Main methods of research performance assessment

The two main approaches of research performance evaluation are peer review and bibliometrics. The debates over the pros and cons of both approaches have continued for about three decades. Here we discuss the recent research findings on both methods.

Peer review is a qualitative tool. The main drawbacks of peer review that have been observed over time are subjectivity and expensiveness. Similarly, the current peer review system has been criticized for failures in representing the opinions and interests of non-peer clients (Frijters & Torgler 2019). Researchers still find biases in peer review processes (Santos et al., 2021; Haffar et al., 2019). Some studies confirm the contribution of the peer review system to gender inequality (Sato et al., 2021). Tamblyn et al. (2018), for instance, showed that female applicants were found to receive consistently lower reviewer scores than male applicants.

Despite the inconsistency of the h-index and the inappropriateness of the journal impact factor for research performance assessment (Waltman & van Eck, 2012; van Leeuwen, 2012), the bibliometric approach to research assessment has become popular. It is most frequently performed in the Nordic countries, the Netherlands, Italy and the United Kingdom (Jappe, 2020). Bibliometrics are considered more attractive than peer review because they demand much less time and effort. Moreover, some studies confirm that they are consistent with peer review results. Thus, policymakers increasingly use these metrics in addition to, and in some cases instead of, expert assessment of research results (Belter, 2015).

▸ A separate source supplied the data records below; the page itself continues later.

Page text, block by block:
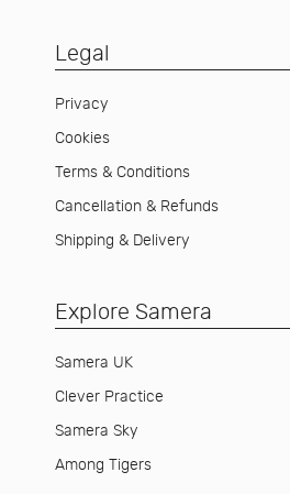
Legal
Privacy
Cookies
Terms & Conditions
Cancellation & Refunds
Shipping & Delivery
Explore Samera
Samera UK
Clever Practice
Samera Sky
Among Tigers
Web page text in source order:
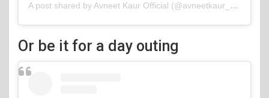
A post shared by Avneet Kaur Official (@avneetkaur_13)
Or be it for a day outing
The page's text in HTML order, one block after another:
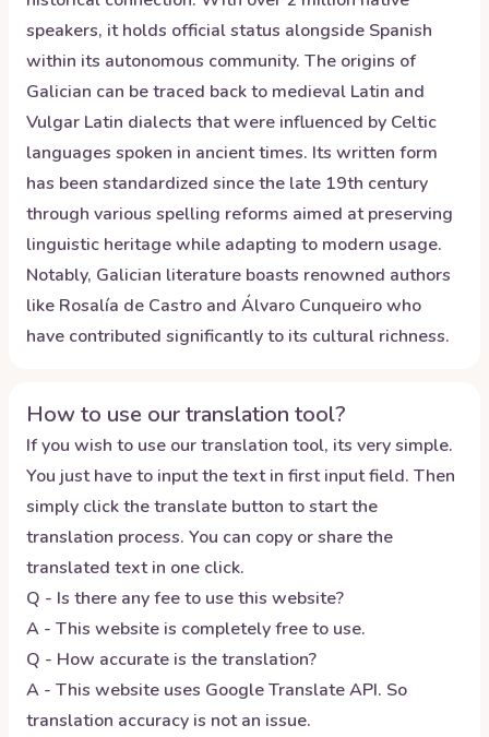
speakers, it holds official status alongside Spanish
within its autonomous community. The origins of
Galician can be traced back to medieval Latin and
Vulgar Latin dialects that were influenced by Celtic
languages spoken in ancient times. Its written form
has been standardized since the late 19th century
through various spelling reforms aimed at preserving
linguistic heritage while adapting to modern usage.
Notably, Galician literature boasts renowned authors
like Rosalía de Castro and Álvaro Cunqueiro who
have contributed significantly to its cultural richness.
How to use our translation tool?
If you wish to use our translation tool, its very simple.
You just have to input the text in first input field. Then
simply click the translate button to start the
translation process. You can copy or share the
translated text in one click.
Q - Is there any fee to use this website?
A - This website is completely free to use.
Q - How accurate is the translation?
A - This website uses Google Translate API. So
translation accuracy is not an issue.
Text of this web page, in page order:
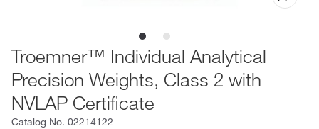
Troemner™ Individual Analytical
Precision Weights, Class 2 with
NVLAP Certificate
Catalog No. 02214122

However, the stand-alone use of bibliometrics brings distorted results. The emphasis on publications in high impact factor journals diverts the attention of researchers from the real contribution to knowledge production. They shift their focus to tactical actions to match established reward and promotion systems (Mahmood & Shah 2016). Evaluation using bibliometric indicators can be also complicated and unreliable due to the high probability of misuse. The interpretation of these indicators should be done by field experts. Otherwise, the use of metrics can lead to the demotivation of researchers and a decrease in the quality of research and even education. This is because unlike scientific productivity, the quality of research does directly affect the quality of education (Cadez et al., 2017). Also, bibliometric indicators can be manipulated, causing problems in measuring societal impact (Moed, 2017). Some authors claim that “citations and impact factors metrics are flawed and biased against already marginalized groups and fail to accurately capture the breadth of individuals’ meaningful scientific impacts” (Davies et al., 2021). Moreover, the “quick-and-dirty” use of metrics can introduce inaccurate results into the assessment of academic research performance (Moed, 2020).

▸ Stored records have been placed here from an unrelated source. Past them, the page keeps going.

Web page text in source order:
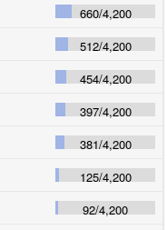
660/4,200
512/4,200
454/4,200
397/4,200
381/4,200
125/4,200
92/4,200
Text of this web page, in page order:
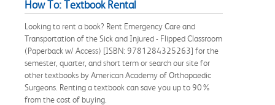
How To: Textbook Rental
Looking to rent a book? Rent Emergency Care and
Transportation of the Sick and Injured - Flipped Classroom
(Paperback w/ Access) [ISBN: 9781284325263] for the
semester, quarter, and short term or search our site for
other textbooks by American Academy of Orthopaedic
Surgeons. Renting a textbook can save you up to 90%
from the cost of buying.
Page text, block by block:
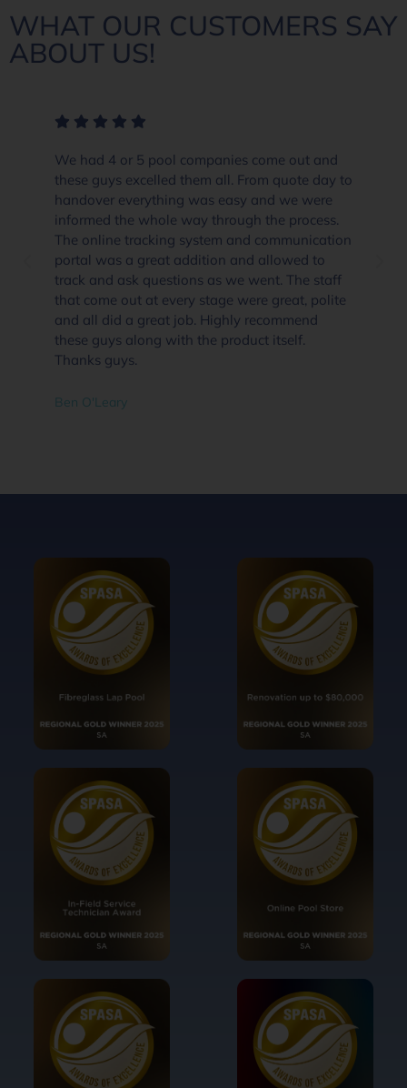
WHAT OUR CUSTOMERS SAY
ABOUT US!
We had 4 or 5 pool companies come out and
these guys excelled them all. From quote day to
handover everything was easy and we were
informed the whole way through the process.
The online tracking system and communication
portal was a great addition and allowed to
track and ask questions as we went. The staff
that come out at every stage were great, polite
and all did a great job. Highly recommend
these guys along with the product itself.
Thanks guys.
Ben O'Leary
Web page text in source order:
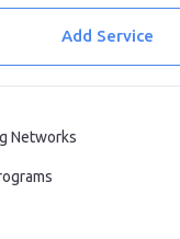
Add Service
Networks
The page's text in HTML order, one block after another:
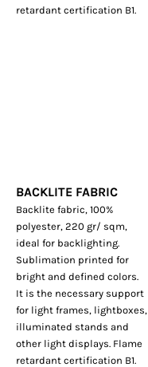
retardant certification B1.
BACKLITE FABRIC
Backlite fabric, 100%
polyester, 220 gr/ sqm,
ideal for backlighting.
Sublimation printed for
bright and defined colors.
It is the necessary support
for light frames, lightboxes,
illuminated stands and
other light displays. Flame
retardant certification B1.
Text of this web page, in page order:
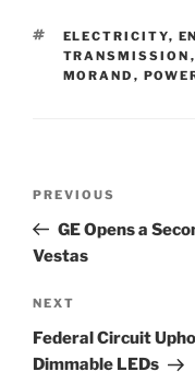
e
dI
n
e
b
o
TAGS
ELECTRICITY,
TRANSMISSION ,
MORAND ,
Previous
Post
PREVIOUS
GE Opens a
Vestas
Next
Post
NEXT
Federal Circuit
Dimmable LEDs
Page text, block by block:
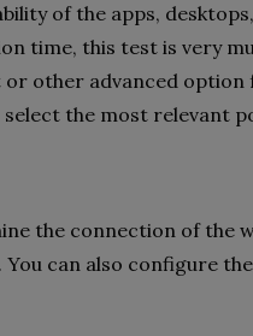
of the apps,
time, this test is very
other advanced
select the most relevant
the connection of the
can also configure
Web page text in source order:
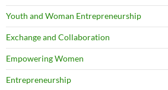
Youth and Woman Entrepreneurship
Exchange and Collaboration
Empowering Women
Entrepreneurship
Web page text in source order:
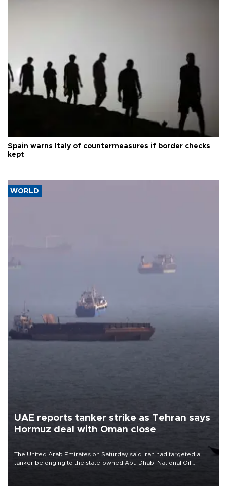
Spain warns Italy of countermeasures if border checks
kept
WORLD
UAE reports tanker strike as Tehran says
Hormuz deal with Oman close
The United Arab Emirates on Saturday said Iran had targeted a
tanker belonging to the state-owned Abu Dhabi National Oil
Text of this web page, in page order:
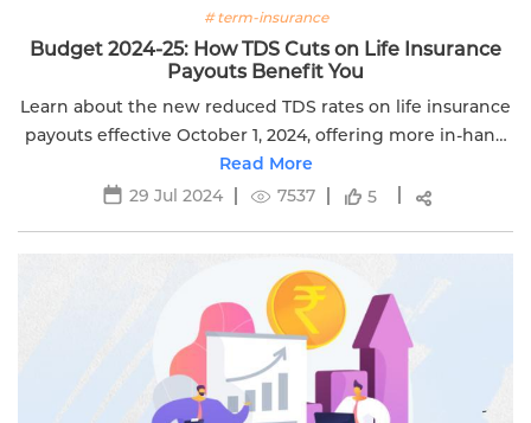
# term-insurance
Budget 2024-25: How TDS Cuts on Life Insurance
Payouts Benefit You
Learn about the new reduced TDS rates on life insurance
payouts effective October 1, 2024, offering more in-hand
returns. Secure your wealth with Edelweiss Life.
Read More
29 Jul 2024
7537 5
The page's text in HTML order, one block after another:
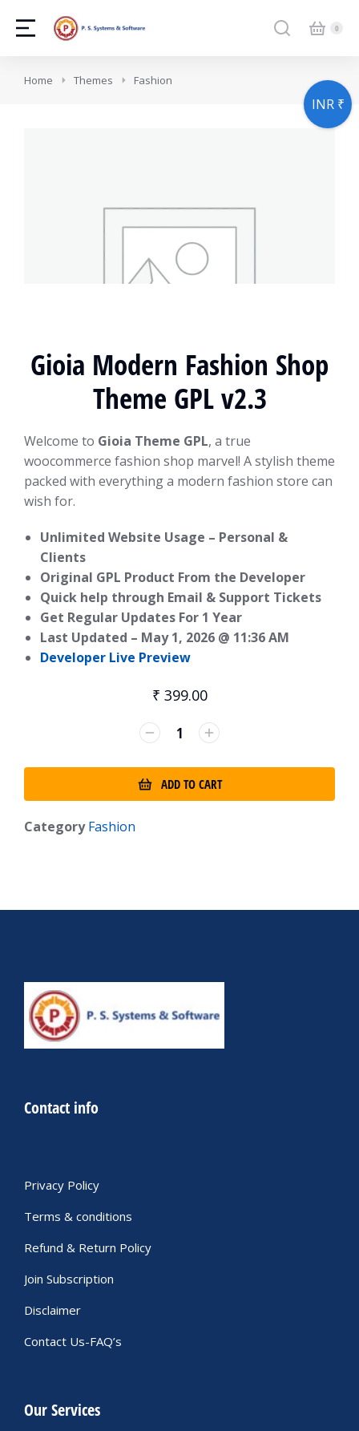
You are here:
Home Themes Fashion
Gioia Modern Fashion Shop
Theme GPL v2.3
Welcome to Gioia Theme GPL, a true
woocommerce fashion shop marvel! A stylish theme
packed with everything a modern fashion store can
wish for.
Unlimited Website Usage – Personal &
Clients
Original GPL Product From the Developer
Quick help through Email & Support Tickets
Get Regular Updates For 1 Year
Last Updated – May 1, 2026 @ 11:36 AM
Developer Live Preview
₹ 399.00
ADD TO CART
Category Fashion
Contact info
Privacy Policy
Terms & conditions
Refund & Return Policy
Join Subscription
Disclaimer
Contact Us-FAQ’s
Our Services
INR ₹
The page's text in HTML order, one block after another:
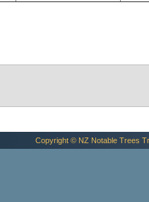
Copyright © NZ Notable Trees
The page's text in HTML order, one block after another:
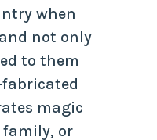
when
not only
to them
magic
or
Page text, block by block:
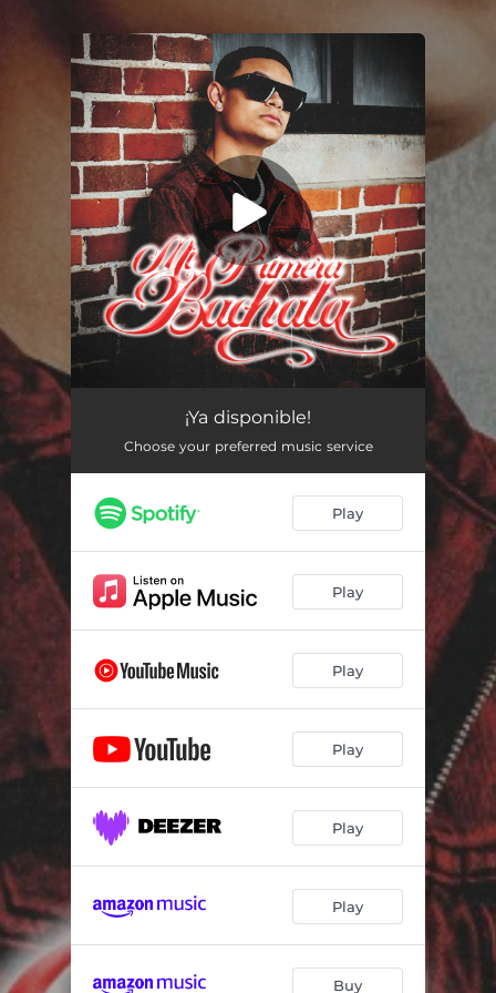
You're all set!
¡Ya disponible!
Choose your preferred music service
Play
Play
Play
Play
Play
Play
Buy
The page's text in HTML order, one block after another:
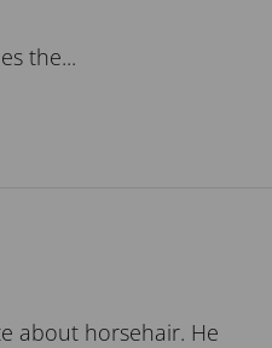
the...
about horsehair. He
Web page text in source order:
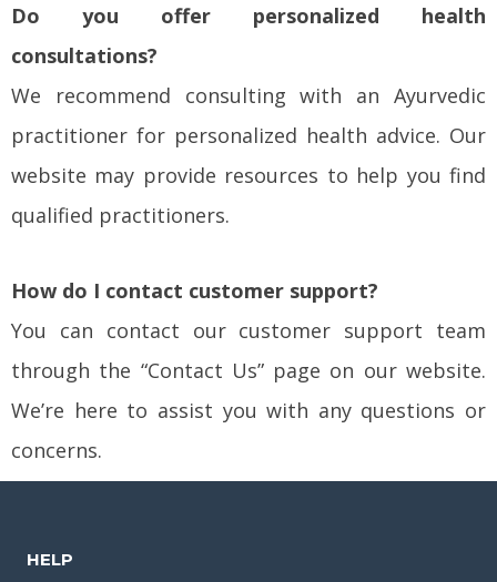
Do you offer personalized health
consultations?
We recommend consulting with an Ayurvedic
practitioner for personalized health advice. Our
website may provide resources to help you find
qualified practitioners.
How do I contact customer support?
You can contact our customer support team
through the “Contact Us” page on our website.
We’re here to assist you with any questions or
concerns.
HELP
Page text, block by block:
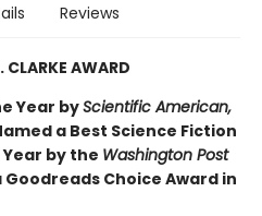
Reviews
CLARKE AWARD
Year byScientific American,
a Best Science Fiction
by the Washington Post
Choice Award in
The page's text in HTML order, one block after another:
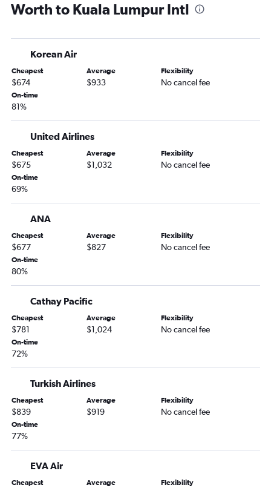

The dominance of the bibliometric approach in research performance evaluation has both short and long-term consequences such as encouraging plagiarism, “salami slicing”, demotivation of young researchers to write papers due to slim chances of publication in high-impact-factor journals, etc. (Lawrence, 2003; Cherubini, 2008; Notkins, 2008). Among the long-term consequences Brischoux & Cook (2009) mentioned a reduction of the amount of information available to the scientific community because of the failure to publish in high-impact-factor journals and the suffering of aspects of research such as core creativity if scientists only focus on their publication records.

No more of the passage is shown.